OTTAWA — New Brunswick Premier Blaine Higgs says his province’s alternative to the federal carbon price will be to ship liquid natural gas to Europe as an alternative to coal.

Higgs says he has a business case to do it, although there’s just one problem: he doesn’t currently have any gas to send.

Higgs is appearing virtually in front of a House of Commons committee, where Conservatives invited Higgs and his Alberta and Saskatchewan counterparts to testify about their dislike of the carbon price.

They are among seven premiers who recently called on Prime Minister Justin Trudeau to cancel the carbon price increase planned for April 1.

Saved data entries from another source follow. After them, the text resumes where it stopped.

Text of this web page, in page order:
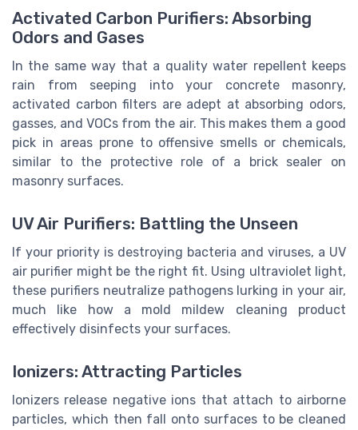
Activated Carbon Purifiers: Absorbing
Odors and Gases
In the same way that a quality water repellent keeps
rain from seeping into your concrete masonry,
activated carbon filters are adept at absorbing odors,
gasses, and VOCs from the air. This makes them a good
pick in areas prone to offensive smells or chemicals,
similar to the protective role of a brick sealer on
masonry surfaces.
UV Air Purifiers: Battling the Unseen
If your priority is destroying bacteria and viruses, a UV
air purifier might be the right fit. Using ultraviolet light,
these purifiers neutralize pathogens lurking in your air,
much like how a mold mildew cleaning product
effectively disinfects your surfaces.
Ionizers: Attracting Particles
Ionizers release negative ions that attach to airborne
particles, which then fall onto surfaces to be cleaned
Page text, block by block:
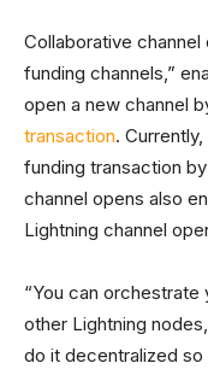
Collaborative channel
funding channels,”
open a new channel
transaction.
funding transaction
channel opens also
Lightning channel
“You can
other Lightning
do it decentralized
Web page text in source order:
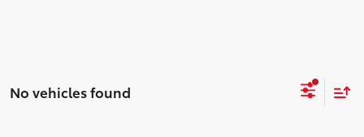
No vehicles found
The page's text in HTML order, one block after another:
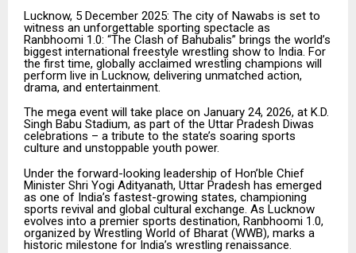
Lucknow, 5 December 2025: The city of Nawabs is set to
witness an unforgettable sporting spectacle as
Ranbhoomi 1.0: “The Clash of Bahubalis” brings the world’s
biggest international freestyle wrestling show to India. For
the first time, globally acclaimed wrestling champions will
perform live in Lucknow, delivering unmatched action,
drama, and entertainment.
The mega event will take place on January 24, 2026, at K.D.
Singh Babu Stadium, as part of the Uttar Pradesh Diwas
celebrations – a tribute to the state’s soaring sports
culture and unstoppable youth power.
Under the forward-looking leadership of Hon’ble Chief
Minister Shri Yogi Adityanath, Uttar Pradesh has emerged
as one of India’s fastest-growing states, championing
sports revival and global cultural exchange. As Lucknow
evolves into a premier sports destination, Ranbhoomi 1.0,
organized by Wrestling World of Bharat (WWB), marks a
historic milestone for India’s wrestling renaissance.
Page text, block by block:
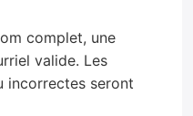
complet, une
valide. Les
incorrectes seront
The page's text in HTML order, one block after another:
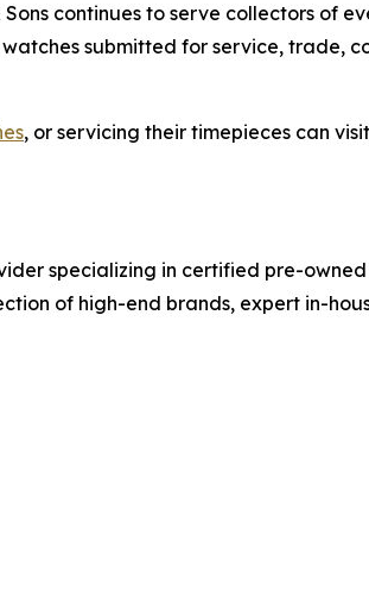
continues to serve collectors of
submitted for service, trade,
, or servicing their timepieces can
specializing in certified pre-
of high-end brands, expert in-
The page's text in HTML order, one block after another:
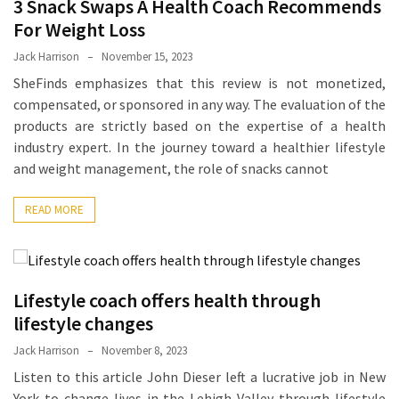
Proven
Strategies
for
IBS
Relief
Leading
Clinic
Lafayette
How
an
Engagement
3 Snack Swaps A Health Coach Recommends
For Weight Loss
Jack Harrison November 15, 2023
SheFinds emphasizes that this review is not monetized,
compensated, or sponsored in any way. The evaluation of the
products are strictly based on the expertise of a health
industry expert. In the journey toward a healthier lifestyle
and weight management, the role of snacks cannot
READ MORE
Lifestyle coach offers health through
lifestyle changes
Jack Harrison November 8, 2023
Listen to this article John Dieser left a lucrative job in New
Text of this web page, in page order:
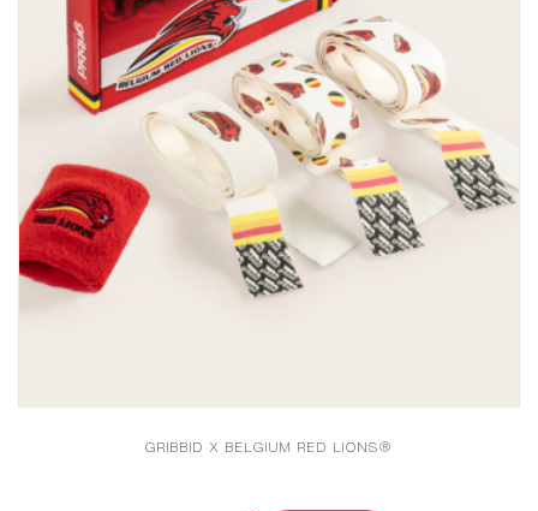
GRIBBID X BELGIUM RED LIONS®

Trudeau this week wrote to those premiers inviting them to suggest alternatives to the federal carbon price that would achieve the same results.

Higgs has long championed the development of shale gas in New Brunswick and he says the carbon price is barely going to make a dent in world emissions as long as China continues to build coal plants.

He says Canada’s emissions are a drop in the bucket of global emissions and that shipping cleaner fuels overseas to replace coal would be a more effective strategy.

“In Canada we’re thinking in a bubble,” said Higgs. “I propose to make a difference worldwide.”

A Spanish company last year walked away from a proposal to build a natural gas export terminal in Saint John, citing the high costs of shipping gas, which would have to be sent by pipelines from Western Canada. 

Former Liberal Premier Brian Gallant legislated a moratorium on hydraulic fracking in New Brunswick in 2014. That decision came after violent anti-fracking protests rocked New Brunswick in 2013.

Fracking is a process that pumps large volumes of water and chemicals underground to break apart layers of rock and release pockets of gas trapped inside.